The "challenge” is marketed as a “digital archaeology” experiment, it invites participants from all around the world to search for “hidden” archaeological sites in the Amazonia biome (Brazil, Bolivia, Columbia, Ecuador, Guyana, Peru, Suriname, Venezuela, and French Guiana) using a curated stack of open-source data. The competition requires participants to use OpenAI’s latest GPT-4.1 and the o3/o4-mini models to parse multispectral satellite imagery, LiDAR-derived elevation maps (Light Detection and Ranging is a remote sensing technology that uses laser pulses to generate high-resolution 3D models of terrain, including areas covered by dense vegetation), historical maps, and digitized ethnographic archives. The coding teams or individuals need to geolocate “potential” archaeological sites, argue their significance using verifiable public sources, and present reproducible methodologies. Prize incentives total $400,000 USD, with a first-place award of $250,000 split between cash and OpenAI API credits.
While framed as a novel invitation to “anyone” to do archaeological research, the competition focuses mainly on the Brazilian territory, transforming the Amazonia and its peoples into an open laboratory for model testing. What is presented as scientific crowdsourcing is in fact a carefully designed mechanism for refining geospatial AI at scale. Participants supply not just labor and insight, but novel training and evaluation strategies that extend far beyond heritage science and into the commercial logics of spatial computing.
There is already a reaction to this settler-techno-colonialism in Brazil. The Society of Brazilian Archeology, or SAB, responded to the OpenAI-Kaggle competition with a formal statement of concern. Addressed to Brazil’s Cultural Heritage Authorities and the Ministry of Indigenous Peoples, the letter outlines a series of procedural and ethical violations. In Brazil, archaeological research is not only a regulated scientific field but a constitutional matter of cultural protection. IPHAN, the National Institute of Historical and Artistic Heritage, holds jurisdiction over archaeological sites and their safeguarding. Under Brazilian law, any project that involves locating or interpreting archaeological material must receive IPHAN’s approval. SAB highlights that the OpenAI to Z Challenge circumvents these processes. It frames archaeological detection as a data science task, dissociating it from the fieldwork, consent, and legal obligations that legitimate archaeology demands. By replacing professional protocols with leaderboard metrics, the competition encourages technical enthusiasm without institutional accountability or respect for the International Labor Organisation’s 169 Convention, to which Brazil is a signatory.
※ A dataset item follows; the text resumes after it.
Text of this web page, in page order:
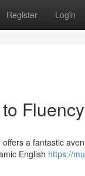
Register Login
Fluency
a fantastic
English https://

OpenAI has strong incentives to structure initiatives like this. The company does not primarily seek answers about ancient civilizations in the forest. What it gains is an opportunity to simulate high-uncertainty, data-scarce environments, which are ideal for testing the robustness of its models. Tasks such as identifying human-made patterns beneath dense vegetation using sparse LiDAR points and ambiguous historical texts help refine OpenAI’s core systems. These conditions mirror the enterprise contexts that large AI models must solve for, from logistics to infrastructure forecasting. This kind of domain stress-testing helps validate OpenAI’s APIs in the field. Participants provide annotated examples, embedding quality evaluations, and prompt engineering strategies without payment. Amazônia becomes a terrain not only of computational challenge but of strategic model tuning. The output is not a scientific discovery, but simply product testing and scalability.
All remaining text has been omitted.